"Know what you should call that," smiles Kidd Jordan when the first track of On Fire 2 has concluded. His title, "Speaking in Tongues," and the disc's title are apt, as this trio seems to conjure as much as play, imbuing each gesture with the magic that only fire brings forth, the ever and never changing essence of improvisation itself.
There's something epic about every session in which Kidd Jordan is involved; like late Coltrane, he can build mammoth structures from seemingly simple material, such as the two motives that open "Speaking in Tongues." This nearly half-hour journey inaugurates the sequel to his 2012 Engine disc, and if such comparisons are necessary, the new disc is even better. The trio is firing on all proverbial cylinders, and their in-the-moment music making is indicative of the freshness that often comes when like-minded and open-spirited veterans improvise together.
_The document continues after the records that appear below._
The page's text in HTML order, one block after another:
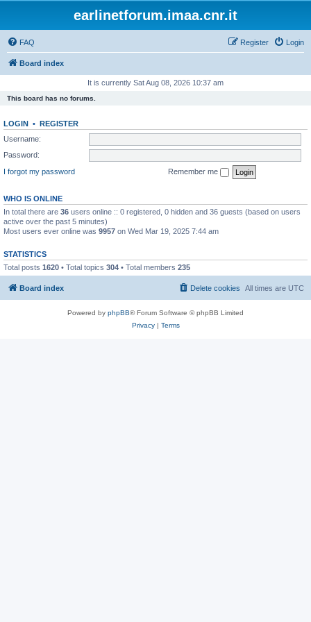
earlinetforum.imaa.cnr.it
FAQ Login
Register
Board index
It is currently Sat Aug 08, 2026 10:37 am
This board has no forums.
LOGIN • REGISTER
Username:
Password:
I forgot my password
Remember me
WHO IS ONLINE
In total there are 36 users online :: 0 registered, 0 hidden and 36 guests (based on users
active over the past 5 minutes)
Most users ever online was 9957 on Wed Mar 19, 2025 7:44 am
STATISTICS
Total posts 1620 • Total topics 304 • Total members 235
Board index All times are UTC
Delete cookies
Powered by phpBB® Forum Software © phpBB Limited
Privacy| Terms
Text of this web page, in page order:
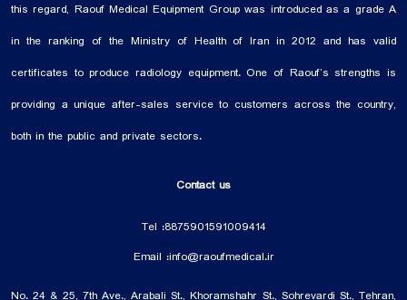
this regard, Raouf Medical Equipment Group was introduced as a grade A
in the ranking of the Ministry of Health of Iran in 2012 and has valid
certificates to produce radiology equipment. One of Raouf’s strengths is
providing a unique after-sales service to customers across the country,
both in the public and private sectors.
Contact us
Tel :8875901591009414
Email :info@raoufmedical.ir
No. 24 & 25, 7th Ave., Arabali St., Khoramshahr St., Sohrevardi St., Tehran,
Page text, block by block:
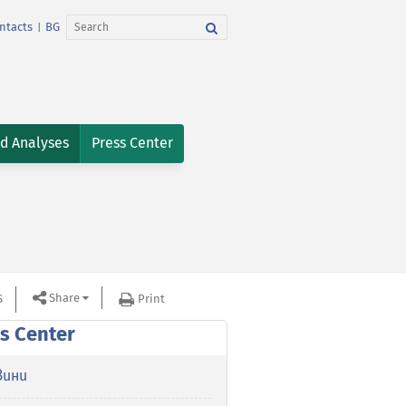
BG
Analyses Press Center
Share Print
Center

The rapid-fire exchanges between Jordan and Harrison Bankhead are immediate and telepathic, a relationship that can be heard to even better advantage on the much briefer but equally poignant "Waves of Birds." There, the two players' mastery of registral interplay is astonishing, each an orchestra unto himself as rhythmic and melodic invention simply flow from fingers and through their respective instruments. As always, when Warren Smith is involved, the two longer tracks are taken to a whole new level. His approach to the drums is melodic, complementing Bankhead's spontaneous polyphony and Jordan's vast leaps from valley to peak and back again. Listen to Smith's metallic evocation as "Tongues" crackles to life, or his rim and snare dialogue with Bankhead's cello at the start of "Coming Down Blue," as Bankhead engages in a historical dialogue of his own, juxtaposing modal musings with a strong hint of Chicago blues rhetoric.
Beyond the multicultural and chronologically disparate sound-worlds these three masters create, there are my favorite moments, the moments of repose, like the point in "Coming Down Blue," where Smith's delicate cymbals and Bankhead's tender pizzicato pave the way for Jordan's entrance, a tremulous and heartbreaking reminder of his blues roots, the hard-won freedom his playing embodies, and the collaborators that support and nurture that freedom.